First up, Martha. I've made this bread before and I like it. It's much more substantial than most white bread, but it's reliable option.

Breakfast Bread
adapted from The Martha Stewart Cookbook
Makes 1 loaf
1 c. milk ( I used 1% because it's what I had in the house, but I've even used non-fat with good results)
1/2 stick unsalted butter
1/2 tsp salt
1 Tbsp sugar
1 package active dry yeast
1/3 c warm water (you want it to feel warm on your wrist but not hot. Like the bathwater for a baby)
3-4 c all purpose flour
1 egg, lightly beaten

In a small pot scald the milk then add the butter, sugar, and salt and remove from the heat. Let cool to lukewarm.

In the bowl of a stand mixer fitted with the dough hook, dissolve the yeast in the warm water and then add the milk mixture. Mix 1 1/2 c of flour into the milk mixture until well combined.

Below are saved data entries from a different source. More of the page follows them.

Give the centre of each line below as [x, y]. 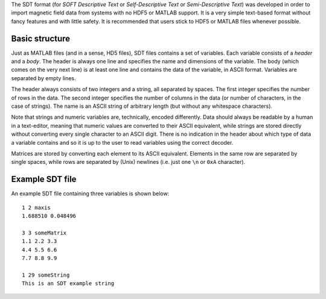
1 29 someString [46, 275]
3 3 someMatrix [44, 233]
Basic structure [41, 38]
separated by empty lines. [43, 78]
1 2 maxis [36, 207]
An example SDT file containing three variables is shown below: [90, 194]
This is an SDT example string [68, 284]
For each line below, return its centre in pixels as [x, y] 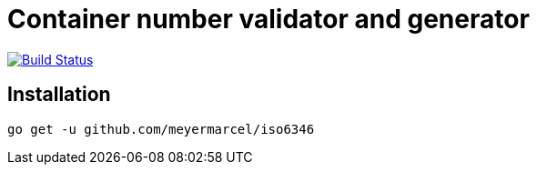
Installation [59, 95]
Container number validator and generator [268, 19]
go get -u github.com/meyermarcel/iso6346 [161, 129]
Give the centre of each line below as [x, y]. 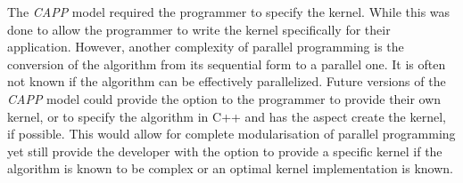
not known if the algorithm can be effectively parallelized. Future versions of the [227, 81]
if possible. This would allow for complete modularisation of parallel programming [231, 134]
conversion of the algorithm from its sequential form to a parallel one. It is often [227, 64]
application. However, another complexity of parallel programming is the [206, 47]
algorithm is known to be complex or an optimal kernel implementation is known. [230, 168]
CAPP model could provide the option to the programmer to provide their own [224, 98]
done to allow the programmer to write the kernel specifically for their [199, 29]
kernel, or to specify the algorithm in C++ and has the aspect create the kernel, [227, 116]
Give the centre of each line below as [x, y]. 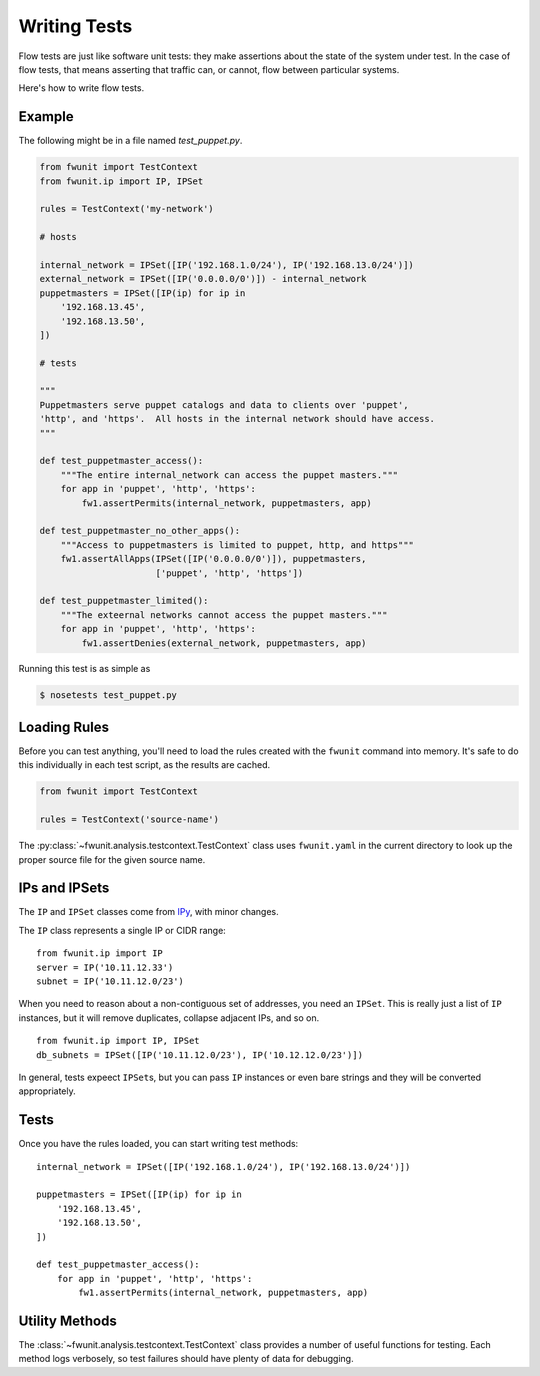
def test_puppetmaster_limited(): [124, 601]
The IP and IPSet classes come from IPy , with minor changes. [148, 912]
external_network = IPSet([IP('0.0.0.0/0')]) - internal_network [203, 279]
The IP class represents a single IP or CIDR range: [122, 930]
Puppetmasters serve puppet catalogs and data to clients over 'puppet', [224, 404]
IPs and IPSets [64, 888]
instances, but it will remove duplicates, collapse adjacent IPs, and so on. [169, 1017]
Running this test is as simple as [84, 669]
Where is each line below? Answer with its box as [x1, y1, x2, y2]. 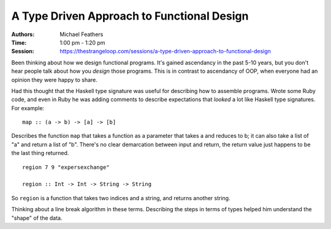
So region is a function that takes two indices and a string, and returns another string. [11, 194, 230, 201]
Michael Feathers [59, 31, 104, 38]
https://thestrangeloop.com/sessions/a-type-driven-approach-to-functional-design [59, 48, 271, 55]
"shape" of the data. [11, 214, 63, 222]
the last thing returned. [11, 149, 69, 157]
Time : [11, 39, 27, 46]
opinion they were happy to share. [11, 76, 98, 83]
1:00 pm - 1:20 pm [59, 39, 105, 46]
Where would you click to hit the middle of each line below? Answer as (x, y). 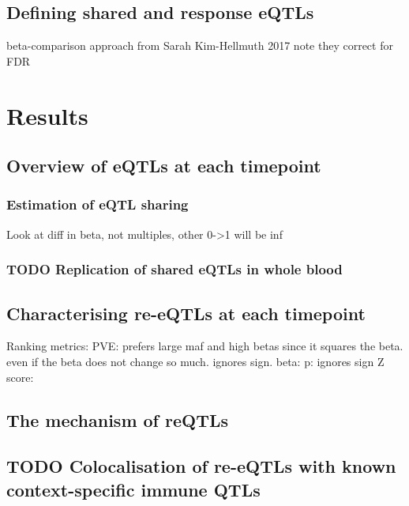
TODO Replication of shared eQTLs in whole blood (174, 269)
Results (47, 115)
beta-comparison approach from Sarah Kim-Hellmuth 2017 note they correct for (200, 45)
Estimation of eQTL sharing (98, 204)
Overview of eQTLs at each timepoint (164, 166)
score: (20, 377)
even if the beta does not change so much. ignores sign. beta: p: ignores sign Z (195, 361)
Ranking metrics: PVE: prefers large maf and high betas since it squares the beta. (205, 346)
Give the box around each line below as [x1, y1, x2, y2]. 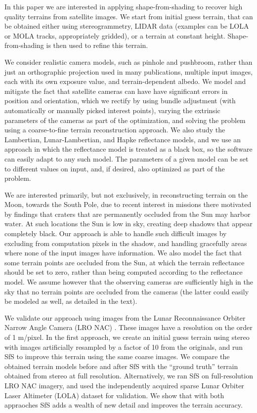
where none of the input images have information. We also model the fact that [4, 248, 242, 258]
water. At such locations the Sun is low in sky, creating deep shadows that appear [4, 218, 253, 229]
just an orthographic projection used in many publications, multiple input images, [4, 66, 253, 77]
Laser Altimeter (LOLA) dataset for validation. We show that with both [4, 390, 224, 400]
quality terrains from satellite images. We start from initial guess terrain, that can [4, 11, 253, 21]
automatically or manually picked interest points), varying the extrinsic [4, 105, 220, 115]
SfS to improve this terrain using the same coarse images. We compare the [4, 351, 230, 362]
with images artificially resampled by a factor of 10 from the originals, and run [4, 341, 243, 352]
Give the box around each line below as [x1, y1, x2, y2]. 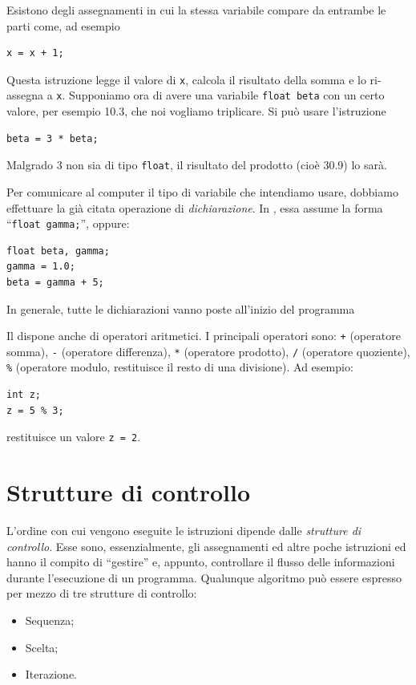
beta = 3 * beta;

Add the egg and continue to mix. With the mixer on low slowly add more flour until the mixture comes together and doesn't stick to the side of the bowl. (Yesterday that took an additional 2 c of flour, but I've had it work for less than 1 1/2 c before.) Knead until smooth, approximately 7 minutes. Take the dough out of the bowl and knead by hand for an additional 2 minutes. (I do this because I like to feel that it really is smooth and I can tell if it's too wet or dry. You can knead it all by hand, but I really don't have the upper body strength for that.) Let the dough rise in an oiled bowl covered with a clean dishtowel until doubled in size.

Once the dough has doubled in size, punch it down and form into a loaf. It should look like a sandwich roll with the seam on the bottom. Place in a 9x5x3 pan, cover, and let rise again till it almost reaches the top of the pan.

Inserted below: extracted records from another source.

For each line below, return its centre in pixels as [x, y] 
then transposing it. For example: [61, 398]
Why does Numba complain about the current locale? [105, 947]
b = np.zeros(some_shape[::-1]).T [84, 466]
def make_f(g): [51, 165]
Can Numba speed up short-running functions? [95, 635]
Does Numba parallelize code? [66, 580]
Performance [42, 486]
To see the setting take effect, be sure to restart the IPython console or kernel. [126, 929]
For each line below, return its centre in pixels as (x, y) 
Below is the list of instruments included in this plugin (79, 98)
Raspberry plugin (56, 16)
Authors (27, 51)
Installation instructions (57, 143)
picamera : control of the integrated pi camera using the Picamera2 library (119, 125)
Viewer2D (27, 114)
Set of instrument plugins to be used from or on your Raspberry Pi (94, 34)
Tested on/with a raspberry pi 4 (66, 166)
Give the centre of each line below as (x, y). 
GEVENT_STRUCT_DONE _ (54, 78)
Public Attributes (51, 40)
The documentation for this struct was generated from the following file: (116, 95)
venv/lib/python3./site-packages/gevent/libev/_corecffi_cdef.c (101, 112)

Bake in a 350 degree oven for 40 to 50 until brown and makes a hollow sound when you tap it. (It's usually best to test that on the bottom but be careful and try not to burn yourself while doing so.) Remove from pan and allow to cool on a rack. Slice and enjoy.

Here we have the whole loaf and then it sliced and ready for eating.
Verdict - good with a slight yeasty flavor. Including both rises, took almost three hours.

Next up, Nigella.

The Essential White Bread
adapted from Nigella Lawson's How to Be A Domestic Goddess
Makes 1 loaf

3 1/2 c all purpose flour (Her recipe calls for bread flour, but I only had all purpose)
1 package active dry yeast
1 Tbsp salt
1 1/3 c warm tap water (Nigella also recommends using water from boiling potatoes but I didn't have any handy. Seriously, who has that frozen in their freezer?)
1 Tbsp softened butter

Place flour, yeast, and salt in the bowl of a stand mixer fitted with a dough hook. Add 1/3 c of water and stir, add more water until the mix comes together but is still slightly sticky and messy looking, then add the butter. Knead for at least 7 minutes until the dough is smooth. Again, remove and knead by hand for an additional 2 minutes. Allow to rise in an oiled bowl covered with a dishtowel until doubled in size. Punch the dough down, and form into a loaf and allow to rise a second time for about 45 minutes. (This can be baked either free form or in a pan. I used a pan to compare it to the Martha loaf.) Bake in a 425 oven for about 35 till it sounds hollow when tapped. Allow to cool and dig in.
The Nigella loaf just out of the oven and cut into. Notice Matt in the background helping himself to another piece of the Martha loaf.
Verdict - very good, but a little salty. I've never made bread without putting the yeast in water first. It took much longer for this to rise, almost 4 1/2 hours, but still came out with a good loaf with a very nice crust.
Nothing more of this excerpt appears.